[ad_1]
When Olivia Hooker was six, she was forced to hide under a table when a white crowd destroyed the neighborhood around her.
Later, she would tell how much she struggled to keep quiet while the men carrying the torch carried an ax to the family piano. Outside, nearly 1,000 homes and businesses – including his father's clothing store – were shrinking.
The 1921 racial riot in Tulsa, as it would be called, would also cause 300 deaths among blacks.
But the horrific incident in Oklahoma would be far from the only highlight of Ms. Hooker's remarkable life.
In 103 years, she became the first African-American woman to join the US Coast Guard, earn a doctorate and play a key role in the justice of racial riots more than 70 years later. the fact.
It would be praised by the first black president of the United States as "tireless voice for justice and equality", and described as "national treasure" by the chief of the US Coast Guard.
& # 39; The terrible disaster & # 39;
Mrs. Hooker, who died Wednesday at her home in White Plains, New York, thousands of miles away and nearly 100 years old from the Tulsa riots, was born in February 1915 in Muskogee, in the United States. ;Oklahoma.
When she was six, the family had moved to Tulsa, where her father had "a very good shop" that "did not wear anything of poor quality".
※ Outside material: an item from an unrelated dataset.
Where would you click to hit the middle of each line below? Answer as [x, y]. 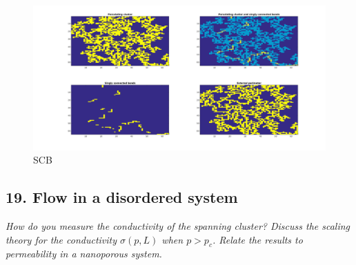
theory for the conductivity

They lived in Greenwood, a wealthy African-American region known as "Black Wall Street".
But on May 31, 1921, it would become the scene of the worst racial riot in the United States – prompted by rumors that a black man assaulted a white woman in an elevator.
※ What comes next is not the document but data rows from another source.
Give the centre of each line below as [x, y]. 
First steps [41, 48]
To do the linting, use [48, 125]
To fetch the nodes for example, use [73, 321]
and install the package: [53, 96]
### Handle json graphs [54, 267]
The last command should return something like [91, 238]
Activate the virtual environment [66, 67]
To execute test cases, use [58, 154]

Ms. Hooker was informed early on when she saw men carrying lighted torches enter their backyard. It was then, she told American radio NPR, that her mother hid Ms. Hooker and her three siblings under a table.
The crowd destroyed the piano and clothes of her dolls, but that's not what Ms. Hooker was most affected by when she later called "the terrible Tulsa disaster".
"For me, the most shocking thing was seeing people to whom you had never done anything to irritate, who simply took it upon themselves to destroy your property because they did not want you to have these things, and they taught you a lesson, "she told NPR.
His family did not stay in Tulsa after the riots. Instead, they moved to a place where children could grow up safely. Ms. Hooker finally graduated from Ohio State University.
More lives in the profile:
And then, with World War II raging around them, President Franklin D. Roosevelt opened the female military to minorities.
Mrs. Hooker knew exactly what she had to do: initially rejected by the Navy Women's Reserve, she had joined the Coast Guard Women's Reserve, known as Spars, in 1945.
She was the first black woman to do it.
"Miss Hooker has not had the easy task of getting involved," wrote Lt recruiter Margaret Tighe about her enlistment.
"She is the first black woman to be accepted by the Spars and she is fully aware of this fact, she feels a sincere desire to serve and has the feeling of opening a field to the young women of her race."
However, it seems that Ms. Hooker had other concerns in mind.
"I did not tell my mother because I thought she would fly," she told Google earlier this year.
"When the day came, I told Mom, let's take a cup of tea." To my astonishment, she told me that if I were a young woman, I'd be there since long time."
His role was mainly to "prepare the return of the many coast guards returning from the war and to rejoin civilian life," said the Coast Guard.
The following year, the Spars were dissolved. But his time in the Coast Guard began to open other doors. Through her benefits to the IG, she was able to obtain a master's degree from Columbia University, followed by a Ph.D. in psychology from the University of Rochester.
Later, in the 1960s, she began working as a teacher at Fordham University in New York.
Then, in 1997, she was a founding member of Tulsa's Race Anti-Riot Commission. Four years later, the commission's findings would pave the way for recognition of the true magnitude of what happened in Greenwood.
It is hardly surprising that former President Barack Obama describes it as a "source of inspiration" in 2015.
"She has been a teacher and mentor to her students, a passionate advocate for Americans with disabilities, a young children's counseling psychologist, a caregiver at the height of the AIDS epidemic, a tireless voice for justice, and the world's best. "Equality," Obama told the Coast Guard Class of 2015 while she was sitting in the front row.
Indeed, it was a woman who began volunteering with the 95-year-old Auxiliary Coast Guard, who still spoke to reporters about her remarkable life – and lessons learned – during her 103 years of service. years.
As for her motivation, Ms. Hooker had a simple answer: "It's not about you or me, it's about what we can give to this world."